Exon position database

Use the script biomart/export_mart_exons.sh to download the exons file from Biomart.

Query:

<Query  virtualSchemaName = "default" formatter = "TSV" header = "1" uniqueRows = "1" count = "" datasetConfigVersion = "0.6" >
 <Dataset name = "hsapiens_gene_ensembl" interface = "default" >
  <Attribute name = "ensembl_gene_id" />
  <Attribute name = "exon_chrom_start" />
  <Attribute name = "exon_chrom_end" />
  <Attribute name = "ensembl_exon_id" />
  <Attribute name = "rank" />
 </Dataset>
</Query>

Then use biomart/init_db.sh to process the downloaded text file and create a SQLite3 DB.

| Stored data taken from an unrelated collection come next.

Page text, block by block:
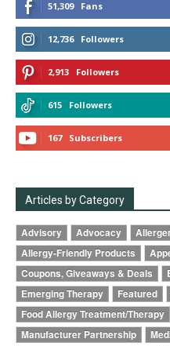
51,309 Fans
12,736 Followers
2,913 Followers
615 Followers
167 Subscribers
Articles by Category
Advisory Advocacy
Allergy-Friendly Products
Coupons, Giveaways & Deals
Emerging Therapy
Featured
Food Allergy Treatment/Therapy
Manufacturer Partnership
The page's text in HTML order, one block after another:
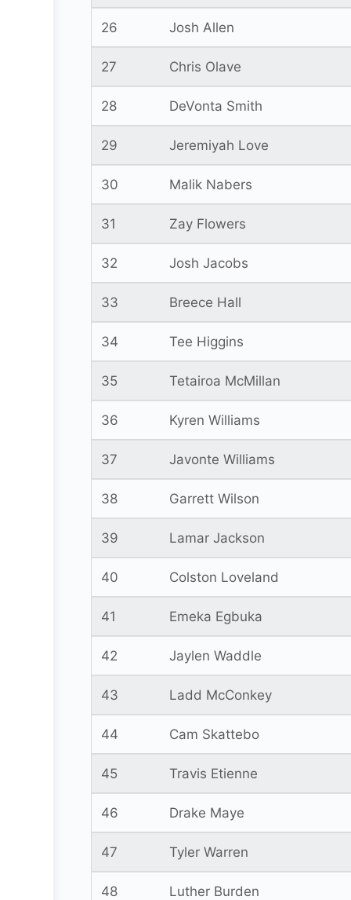
26 Josh Allen
27 Chris Olave
28 DeVonta Smith
29 Jeremiyah Love
30 Malik Nabers
31 Zay Flowers
32 Josh Jacobs
33 Breece Hall
34 Tee Higgins
35 Tetairoa McMillan
36 Kyren Williams
37 Javonte Williams
38 Garrett Wilson
39 Lamar Jackson
40 Colston Loveland
41 Emeka Egbuka
42 Jaylen Waddle
43 Ladd McConkey
44 Cam Skattebo
45 Travis Etienne
46 Drake Maye
47 Tyler Warren
48 Luther Burden
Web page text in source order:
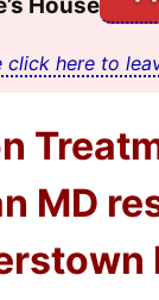
House
click here to
MD
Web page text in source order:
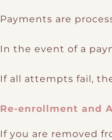
Payments are
In the event of a
If all attempts fail,
Re-enrollment and
If you are removed
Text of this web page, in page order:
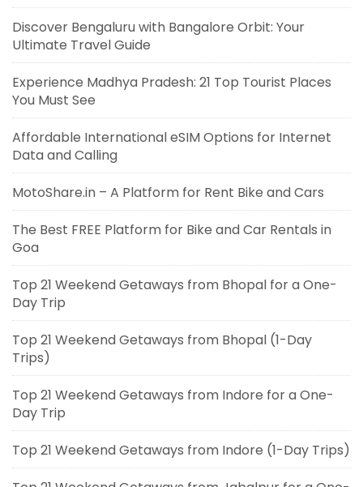
Discover Bengaluru with Bangalore Orbit: Your
Ultimate Travel Guide
Experience Madhya Pradesh: 21 Top Tourist Places
You Must See
Affordable International eSIM Options for Internet
Data and Calling
MotoShare.in – A Platform for Rent Bike and Cars
The Best FREE Platform for Bike and Car Rentals in
Goa
Top 21 Weekend Getaways from Bhopal for a One-
Day Trip
Top 21 Weekend Getaways from Bhopal (1-Day
Trips)
Top 21 Weekend Getaways from Indore for a One-
Day Trip
Top 21 Weekend Getaways from Indore (1-Day Trips)
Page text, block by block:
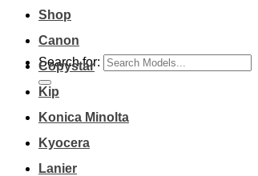
Search for:
Shop
Canon
Copystar
Kip
Konica Minolta
Kyocera
Lanier
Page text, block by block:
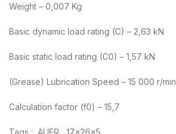
Weight – 0,007 Kg
Basic dynamic load rating (C) – 2,63 kN
Basic static load rating (C0) – 1,57 kN
(Grease) Lubrication Speed – 15 000 r/min
Calculation factor (f0) – 15,7
Tags : ALIER , 17x26x5
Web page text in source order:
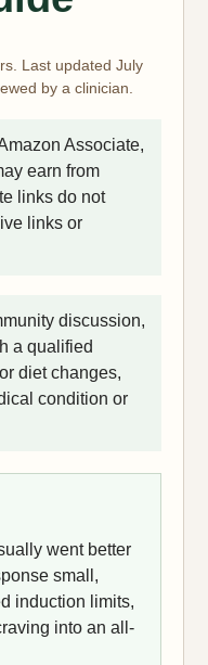
Last updated July
by a clinician.
Associate,
earn from
links do not
links or
discussion,
a qualified
diet changes,
condition or
went better
small,
induction limits,
into an all-

This DB uses the following schema:

CREATE TABLE exons (
  ensembl_gene_id varchar(30),
  exon_chrom_start int,
  exon_chrom_end int,
  ensembl_exon_id varchar(30),
  rank int
);

CREATE INDEX exon_gene_id on exons (ensembl_gene_id);

We are happy to share the resulting DB on request.

As SQLite is known to have issues with DB files stored on NFS shares, you can also use a MySQL database. Helpful scripts are provided in the biomart folder.